John Mulderig
/ Categories: Arts & Culture


By John Mulderig/OSV News

NEW YORK. The idea of updating a classic film is always a dangerous one. But, provided there’s a better motive at work than mere hubris, it can work.

Such, emphatically, is the case with “The Little Mermaid” (PG, Disney), director Rob Marshall’s live-action remake of the beloved 1989 animated musical derived from Hans Christian Andersen’s 1837 fairy tale. Using technology not available in the waning days of the Cold War, Marshall and his team serve up a charming fresh take on the timeless story.

As before, the action centers on Ariel (Halle Bailey), the sea creature of the title.
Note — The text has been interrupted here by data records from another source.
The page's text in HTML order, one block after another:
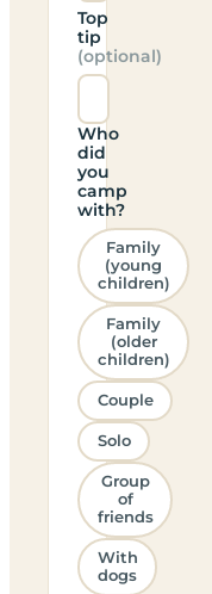
Top
tip
(optional)
Who
did
you
camp
with?
Family
(young
children)
Family
(older
children)
Couple
Solo
Group
of
friends
With
dogs
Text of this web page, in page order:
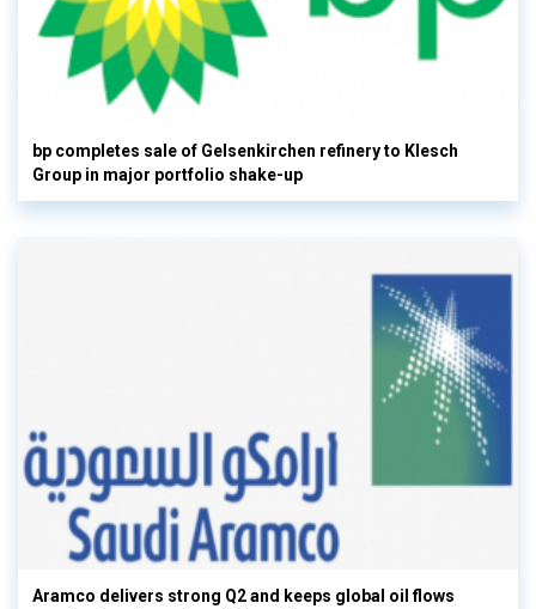
bp completes sale of Gelsenkirchen refinery to Klesch
Group in major portfolio shake-up
Aramco delivers strong Q2 and keeps global oil flows
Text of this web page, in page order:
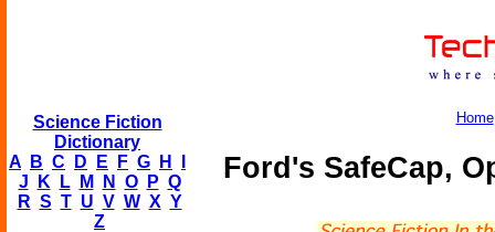
Science Fiction
Dictionary
A
B C D E F G H
J
K L M N O P Q
R S T U V W X Y
Z
Home
Ford's SafeCap,
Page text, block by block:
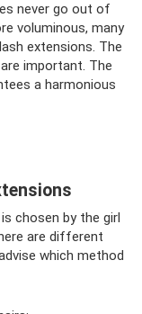
never go out of
voluminous, many
extensions. The
important. The
a harmonious
chosen by the girl
are different
which method
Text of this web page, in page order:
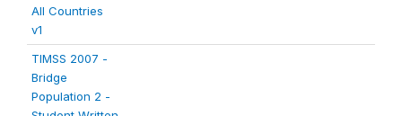
All Countries
v1
TIMSS 2007 -
Bridge
Population 2 -

When Ariel’s insatiable curiosity about life on dry land leads her to fall for a human, Prince Eric (Jonah Hauer-King), the romance causes a conflict with her overprotective father, King Triton (Javier Bardem).

Upset and isolated, Ariel falls prey to the machinations of her estranged Aunt Ursula (Melissa McCarthy), a scheming, embittered octopus. Ursula agrees to cast a spell that will temporarily turn her niece into a human being so she can woo and be wooed.
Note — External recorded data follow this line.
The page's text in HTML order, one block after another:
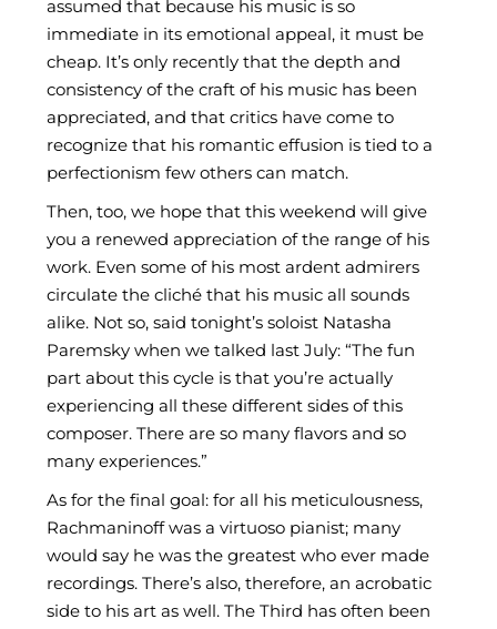
assumed that because his music is so
immediate in its emotional appeal, it must be
cheap. It’s only recently that the depth and
consistency of the craft of his music has been
appreciated, and that critics have come to
recognize that his romantic effusion is tied to a
perfectionism few others can match.
Then, too, we hope that this weekend will give
you a renewed appreciation of the range of his
work. Even some of his most ardent admirers
circulate the cliché that his music all sounds
alike. Not so, said tonight’s soloist Natasha
Paremsky when we talked last July: “The fun
part about this cycle is that you’re actually
experiencing all these different sides of this
composer. There are so many flavors and so
many experiences.”
As for the final goal: for all his meticulousness,
Rachmaninoff was a virtuoso pianist; many
would say he was the greatest who ever made
recordings. There’s also, therefore, an acrobatic
side to his art as well. The Third has often been

But Ursula’s real goal, of course, is not to help Ariel but to use the lass as a pawn in her plot to seize power from her brother Triton. So it will take the aid of Ariel’s two closest companions, harried crab Sebastian (voice of Daveed Diggs) and scatterbrained gannet Scuttle (voice of Awkwafina), to bring about a happy ending.

As scripted by David Magee, Ariel’s adventure is too scary for tots, but will delight all others. As children tap their feet to “Under the Sea” and other tunes composed by Alan Menken — the late Howard Ashman’s lyrics are supplemented by new ones from Lin-Manuel Miranda — adults will find the themes underlying the movie pleasingly balanced.

Thus dad and daughter learn complementary lessons from Ariel’s experience and ultimately demonstrate their enduring love for each other. There’s also a message about not drawing negative conclusions about a whole group based on the misbehavior of some. Eric, moreover, is as inquisitive as his sweetheart — and we learn that such openness to new things pays.

These moral points come wrapped in a bright, upbeat spectacle within which a crucial kiss represents the outer limit of passion. There’s nothing shopworn about Marshall’s skilled and sprightly repackaging — old-fashioned in the best sense, it’s a high-quality, family friendly summer treat.

The film contains potentially frightening scenes of characters in peril and of thoroughly stylized violence. The OSV News classification is A-I — general patronage.

(Formerly a staff member for Catholic News Service, John Mulderig has been reviewing visual media from a Catholic perspective for 15 years. His column is syndicated by OSVNews.)